Desse modo, deu-se início à procura de tecnologias que pudessem permitir a realização de cirurgia por orifício único com segurança, precisão e com baixo índice de complicações. Inicialmente introduzida nos Estados Unidos, há cerca de 3 anos, a plataforma robótica da Vinci®Single-Sitefoi introduzida no Brasil em 2014. Apresentamos, neste trabalho, os quatro primeiros casos de colecistectomia robótica por portal único realizados no Brasil. Pelos resultados iniciais, o procedimento parece ser seguro e factível, sendo concluído sem conversões e sem complicações no pós-operatório.

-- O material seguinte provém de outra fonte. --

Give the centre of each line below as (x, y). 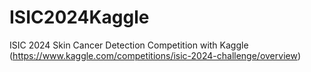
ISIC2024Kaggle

As vantagens do portal único robótico são melhores resultados estéticos, diminuição da dor pós-operatória devido à pequena incisão única, visualização das estruturas anatômicas em três dimensões, estabilidade dos instrumentos pela plataforma robótica, precisão nas dissecções e maior facilidade ao cirurgião em concluir dissecções dificultadas pelo portal único. Além disso, os instrumentos semirrígidos curvos robóticos fornecem uma plataforma segura para a realização dos procedimentos e superam as restrições e limitações, quando comparados à laparoscopia por portal único.(1,5) Apesar deste trabalho apresentar ainda um pequeno número de pacientes operados, ele demonstra a factibilidade do método e indica a possibilidade futura de adotar essa técnica como padrão-ouro em colecistectomia eletiva, assim como descrito em grandes centros de referência em cirurgia avançada no mundo.(5,6)

CONCLUSÃO

A cirurgia robótica por portal único é factível e segura, quando realizada por cirurgiões com experiência em cirurgia robótica prévia. Estudos com grandes séries são necessários, a fim de se estabelecer a superioridade dosingle port robótico frente a single-incision laparoscopic surgery e a colecistectomia videolaparoscópica.

REFERÊNCIAS

1. Vidovszky TJ, Carr AD, Farinholt GN, Ho HS, Smith WH, Ali MR. Single-site robotic cholecystectomy in a broadly inclusive patient population: a prospective study. Ann Surg. 2014;260(1):134-41.
2. Wren SM, Curet MJ. Single-port robotic cholecystectomy: results from a first human use clinical study of the new da Vinci single-site surgical platform. Arch Surg. 2011;146(10):1122-7.
3. Navarra G, Pozza E, Occhionorelli S, Carcoforo P, Donini I. One wound laparoscopic cholecystectomy. Br J Surg. 1997;84(5):695.
4. Ruurda JP, van Vroonhoven TJ, Broeders IA. Robot-assisted surgical systems: a new era in laparoscopic surgery. Ann R Coll Surg Engl. 2002;84(4):223-6. Review.
5. Uras C, Böler DE, Ergüner I, Hamzaoğlu I. Robotic single port cholecystectomy (R-LESS-C): experience in 36 patients. Asian J Surg. 2014;37(3):115-9.
6. Ayloo S, Choudhury N. Single-site robotic cholecystectomy. JSLS. 2014;18(3). pii: e2014.00266.
7. Pietrabissa A, Sbrana F, Morelli L, Badessi F, Pugliese L, Vinci A, et al. Overcoming the challenges of single-incision cholecystectomy with robotic single-site technology. Arch Surg. 2012;147(8):709-14.
8. Antoniou SA, Pointner R, Granderath FA. Single-incision laparoscopic cholecystectomy: a systematic review. Surg Endosc. 2011;25(2):367-77. Review.